A regularization path shows how each coefficient changes as \(\lambda\) increases. For Lasso, some coefficients reach zero and stay there, those features are eliminated. Features that survive longest (coefficients reaching zero at high \(\lambda\)) are the most important predictors.

Lasso coefficient regularization path showing coefficients shrinking to zero as lambda increases — **Figure:** Regularization path, each colored line is one predictor's coefficient as λ increases. Lines that hit zero early are the features Lasso eliminates first. The last lines to reach zero are the most important features.
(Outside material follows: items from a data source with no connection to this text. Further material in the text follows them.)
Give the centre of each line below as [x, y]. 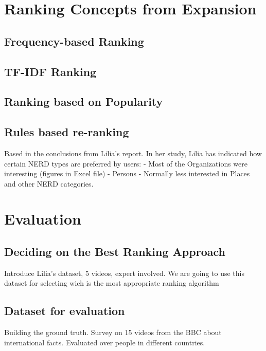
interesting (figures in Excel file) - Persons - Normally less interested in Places [127, 173]
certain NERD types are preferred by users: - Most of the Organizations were [126, 163]
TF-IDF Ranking [50, 71]
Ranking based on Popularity [84, 101]
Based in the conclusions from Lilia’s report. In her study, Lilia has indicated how [133, 153]
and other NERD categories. [49, 183]
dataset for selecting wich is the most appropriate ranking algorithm [112, 283]
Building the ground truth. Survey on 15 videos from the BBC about [113, 332]
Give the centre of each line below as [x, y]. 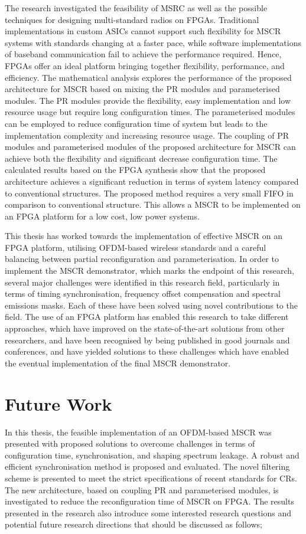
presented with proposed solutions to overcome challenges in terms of [130, 443]
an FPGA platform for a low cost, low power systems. [102, 216]
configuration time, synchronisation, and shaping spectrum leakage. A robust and [152, 455]
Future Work [58, 403]
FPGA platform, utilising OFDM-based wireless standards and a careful [136, 247]
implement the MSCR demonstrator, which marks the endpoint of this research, [149, 271]
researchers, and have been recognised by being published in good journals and [147, 340]
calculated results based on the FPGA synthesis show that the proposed [135, 170]
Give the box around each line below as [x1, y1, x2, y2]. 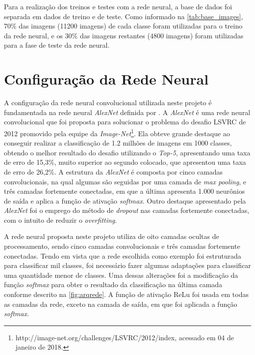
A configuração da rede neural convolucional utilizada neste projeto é [4, 97, 212, 108]
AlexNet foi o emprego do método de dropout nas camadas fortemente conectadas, [4, 205, 250, 215]
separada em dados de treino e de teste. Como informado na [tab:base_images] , [4, 11, 243, 21]
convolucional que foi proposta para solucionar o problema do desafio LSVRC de [4, 117, 246, 127]
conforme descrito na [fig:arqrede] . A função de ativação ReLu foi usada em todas [4, 289, 249, 299]
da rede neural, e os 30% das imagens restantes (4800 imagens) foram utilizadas [4, 30, 244, 40]
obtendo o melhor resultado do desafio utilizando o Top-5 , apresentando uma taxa [4, 147, 251, 157]
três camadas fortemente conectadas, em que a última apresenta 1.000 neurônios [4, 186, 245, 196]
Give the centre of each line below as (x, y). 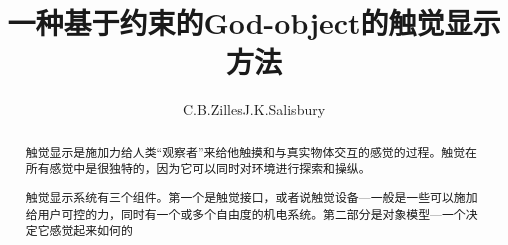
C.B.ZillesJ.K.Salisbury (254, 109)
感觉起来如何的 (91, 230)
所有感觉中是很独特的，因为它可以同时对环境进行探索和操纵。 (198, 168)
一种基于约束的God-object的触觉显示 (254, 22)
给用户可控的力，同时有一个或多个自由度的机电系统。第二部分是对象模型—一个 (245, 213)
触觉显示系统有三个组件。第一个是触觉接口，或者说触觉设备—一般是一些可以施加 (251, 196)
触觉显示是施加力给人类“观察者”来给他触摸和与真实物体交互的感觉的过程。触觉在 (251, 151)

7. Ridge vs Lasso: A Quick Comparison

Aspect	Ridge (L2)	Lasso (L1)
Penalty type	Squared coefficients (\(\beta_j^2\))	Absolute coefficients (\(\|\beta_j\|\))
Constraint shape	Circle (smooth)	Diamond (sharp corners)
Coefficients reach zero?	No, only shrinks	Yes, can eliminate features
Best for	Correlated predictors, stability	Feature selection, sparse models
When predictors are correlated	Keeps all, shrinks all	Arbitrarily picks one, zeroes others

When predictors are correlated, Lasso tends to arbitrarily pick one and discard the others, which can be unstable. In that case, Elastic Net (covered in the next post) combines both penalties to get the best of both approaches.

8. Key Takeaways

Lasso uses an L1 penalty (absolute values), which can drive coefficients to exactly zero, performing automatic feature selection.
Ridge uses L2 (squared values), which only shrinks coefficients, never eliminating them.
Always standardize features before applying Lasso, the L1 penalty is scale-sensitive, and features on larger scales will be unfairly penalized.
The choice of \(\lambda\) (called alpha in scikit-learn) is critical: too small → overfitting, too large → underfitting. Use cross-validation to tune it.
When you have many features and expect most to be irrelevant, Lasso is often the first regularization method to try.

9. Conclusion

Lasso is a powerful tool that does two jobs at once: it reduces overfitting through regularization, and it simplifies models by automatically removing irrelevant predictors. The key intuition: Ridge shrinks, Lasso selects. Use Ridge when you want stability and all features matter; use Lasso when you suspect many features are irrelevant and want a cleaner model.

References

Tibshirani, R. (1996). Regression Shrinkage and Selection via the Lasso. Journal of the Royal Statistical Society, Series B, 58(1), 267–288.
Hoerl, A. E., & Kennard, R. W. (1970). Ridge Regression: Biased Estimation for Nonorthogonal Problems. Technometrics, 12(1), 55–67.
Hastie, T., Tibshirani, R., & Friedman, J. (2009). The Elements of Statistical Learning (2nd ed.). Springer.
Scikit-learn. Lasso Documentation
Zou, H., & Hastie, T. (2005). Regularization and variable selection via the elastic net. Journal of the Royal Statistical Society, Series B, 67(2), 301–320.